Another thing I've noticed is that when I calculate the eigenvalues of the covariance matrix (calculated for the matrix containing the mixed signals), the eigenspectrum seems to show that there is only one (main) principal component. What does this really mean? Shouldn't there be 5, since I have 5 (supposedly) independent signals?
For example, when using the following mixing matrix:
A =
0.2000 0.4267 0.2133 0.1067 0.0533
0.2909 0.2000 0.2909 0.1455 0.0727
0.1333 0.2667 0.2000 0.2667 0.1333
0.0727 0.1455 0.2909 0.2000 0.2909
0.0533 0.1067 0.2133 0.4267 0.2000
The eigenvalues are: 0.0000 0.0005 0.0022 0.0042 0.0345 (only 4!)
When using the identity matrix as the mixing matrix (i.e. the mixed signals are the same as the original ones), the eigenspectrum is: 0.0103 0.0199 0.0330 0.0811 0.1762. There still is one value much larger than the rest..
Thank you for your help.
I apologise if the answers to my questions are painfully obvious, but I'm really new to statistics, ICA and Matlab. Thanks again.
EDIT - I have 500 samples of each signal, in the range [0.2, 100], in steps of 0.2, i.e. x = 0:0.1:100.
EDIT - Given the ICA Model: X = As + n (I'm not adding any noise at the moment), but I am referring to the eigenspectrum of the transpose of X, i.e. eig(cov(X')).
Your signals are correlated (not independent). Right off the bat, the sawtooth and the sine are the same period. Tell me the value of one I'll tell you the value of the other, perfect correlation.
If you change up the period of one of them that'll make them more independent.
Also S1 and S2 are kinda correlated.
As for the eigenvalues, first of all your signals are not independent (see above).
Second of all, your filter matrix A is also not well conditioned, spreading out your eigenvalues further.
Even if you were to pipe in five fully independent (iid, yada yada) signals the covariance would be:
E[ A y y' A' ] = E[ A I A' ] = A A'
The eigenvalues of that are:
eig(A*A')
ans =
0.000167972216475
0.025688510850262
0.035666735304024
0.148813869149738
1.042451912479502
So you're really filtering/squishing all the signals down onto one basis function / degree of freedom and of course they'll be hard to recover, whatever method you use.
To find if the signals are mutually independent you could look at the techniques described here In general two random variables are independent if they are orthogonal. This means that: E{s1*s2} = 0 Meaning that the expectation of the random variable s1 multiplied by the random variable s2 is zero. This orthogonality condition is extremely important in statistics and probability and shows up everywhere. Unfortunately it applies to 2 variables at a time. There are multivariable techniques, but none that I would feel comfortable recommending. Another link I dug up was this one, not sure what your application is, but that paper is very well done.

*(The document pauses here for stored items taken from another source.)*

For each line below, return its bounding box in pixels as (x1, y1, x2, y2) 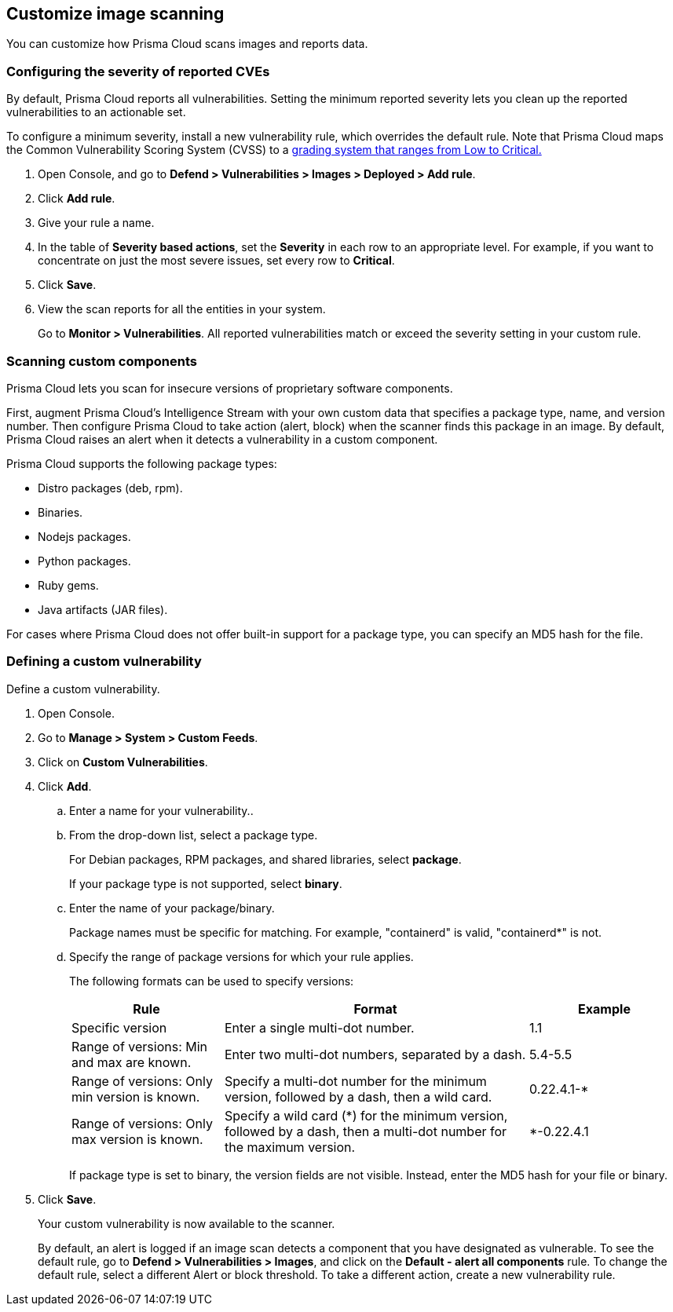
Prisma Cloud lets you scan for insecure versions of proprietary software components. (6, 381, 453, 395)
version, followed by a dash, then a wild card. (225, 1088, 492, 1105)
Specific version (71, 1019, 167, 1036)
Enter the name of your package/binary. (69, 901, 275, 915)
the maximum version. (225, 1138, 356, 1155)
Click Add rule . (38, 192, 115, 206)
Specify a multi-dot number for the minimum (225, 1073, 487, 1089)
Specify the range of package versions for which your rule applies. (69, 949, 414, 963)

When I calculate the covariance matrix I get:
cov(A) =
0.0619 -0.0284 -0.0002 -0.0028 -0.0010
-0.0284 0.0393 0.0049 0.0007 -0.0026
-0.0002 0.0049 0.1259 0.0001 -0.0682
-0.0028 0.0007 0.0001 0.0099 -0.0012
-0.0010 -0.0026 -0.0682 -0.0012 0.0831
With eigenvectors,V and values D:
[V,D] = eig(cov(A))
V =
-0.0871 0.5534 0.0268 -0.8279 0.0063
-0.0592 0.8264 -0.0007 0.5584 -0.0415
-0.0166 -0.0352 0.5914 -0.0087 -0.8054
-0.9937 -0.0973 -0.0400 0.0382 -0.0050
-0.0343 0.0033 0.8050 0.0364 0.5912
D =
0.0097 0 0 0 0
0 0.0200 0 0 0
0 0 0.0330 0 0
0 0 0 0.0812 0
0 0 0 0 0.1762
Here's my code:
x = transpose(0.2:0.2:100);
s1 = (-x.^2 + 100*x + 500) / 3000; % quadratic
s2 = exp(-x / 10); % -ve exponential
s3 = (sin(x)+ 1) * 0.5; % sine
s4 = 0.5 + 0.1 * randn(length(x), 1); % gaussian
s5 = (sawtooth(x, 0.75)+ 1) * 0.5; % sawtooth
A = [s1 s2 s3 s4 s5];
cov(A)
[V,D] = eig(cov(A))
Let me know if I can help any more, or if I misunderstood.
EDIT Properly referred to eigenvalues and vectors, used 0.2 sampling interval added code.